Responses to the announcement led to fits of joy, nostalgia, amusement, puzzlement and, from some fans, taunts of “Fake Cosmos.”
One thing -- the response WASN’T was muted. Everyone had an opinion. While some felt it was an insult to the legendary name, others saw it as being on par with the San Francisco Giants announcing a return to Coogan’s Bluff. Either way, there will be a team wearing the familiar, though long-since-seen, colors next season.
How they fare both on and off field will go a long way to determining if New York Cosmos 2.0 will be the next expansion team in MLS as many fans (and quite possibly Commissioner Don Garber) hope for. It’s no secret that MLS is looking to build a stadium in Flushing Meadows and then fill it with a team.

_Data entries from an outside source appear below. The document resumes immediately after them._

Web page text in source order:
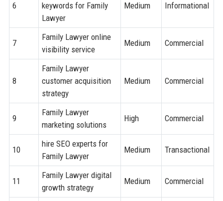
6
keywords for Family
Lawyer
Medium Informational
7
Family Lawyer online
visibility service
Medium Commercial
8
Family Lawyer
customer acquisition
strategy
Medium Commercial
9
Family Lawyer
marketing solutions
High Commercial
10
hire SEO experts for
Family Lawyer
Medium Transactional
11
Family Lawyer digital
growth strategy
Medium Commercial

It’s also no secret that “New York Cosmos” is a name that still draws attention, even 28 years after Ricky Davis scored their last league goal.
For the Cosmos to succeed in the NASL and thus make the move to MLS, they need to focus on three core areas:
Let’s look at each of these areas individually:
A) Don’t pimp the brand – When the Englishman, whose name we dare not speak, bought the team’s rights in 2010, his first step was not to build a team, but put a billboard up in Times Square and start selling overpriced jerseys. He did manage to put together a team of over-the-hill stars and B-listers to play Manchester United in Paul Scholes premature testimonial game, which the rent-a-Cosmos deservedly lost, 6-0. All these shenanigans did was tarnish the only thing the Cosmos had left -- their name. With the new ownership in place and the team about to start play in the second division, the time has come to nurture the team, not pimp out the brand.

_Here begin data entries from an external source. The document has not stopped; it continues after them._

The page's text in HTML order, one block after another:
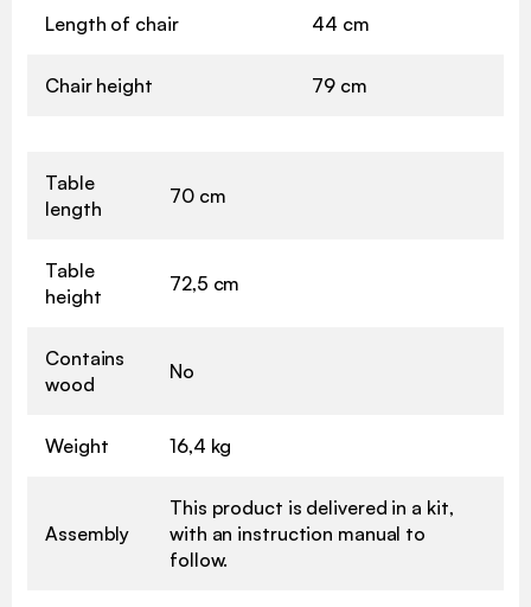
Length of chair 44 cm
Chair height 79 cm
Table
length
70 cm
Table
height
72,5 cm
Contains
wood
No
Weight 16,4 kg
Assembly
This product is delivered in a kit,
with an instruction manual to
follow.
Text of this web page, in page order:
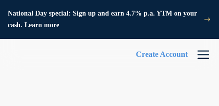
National Day special: Sign up and earn 4.7% p.a. YTM on your
cash. Learn more
Create Account

B) Build the team the right way – The Cosmos of the late 1970s and early 1980s built a team around soccer legends such as Pele, Giorgio Chinaglia, Franz Beckenbauer and Carlos Alberto. They drew great crowds and won championships . . . until those greats retired and there was no foundation left to build upon. If the Cosmos are to be successful, they need to build the team in a reasonable, prudent manner. They need to develop players through their academy system, by signing recently released MLS veterans and reasonably priced foreigners. They can’t afford to splash out big money for players as there are no guarantees that those players would be willing to play in the Second Division. The goal is to build a team, not run a circus.
A) Put a winning team on the field in year one . While the Cosmos are busy trying to build the team the right way for the long term, they need to be aware that the soccer world, particularly the U.S. section of it, will be watching them very carefully. A dismal season means low attendance, which will lead to cries of “The New York area can’t support a second team” and “You can’t live in the past! These aren’t the REAL Cosmos,” The Cosmos will need to put together a playoff bound team in 2013 if they want to be taken seriously by New York fans and the MLS hierarchy.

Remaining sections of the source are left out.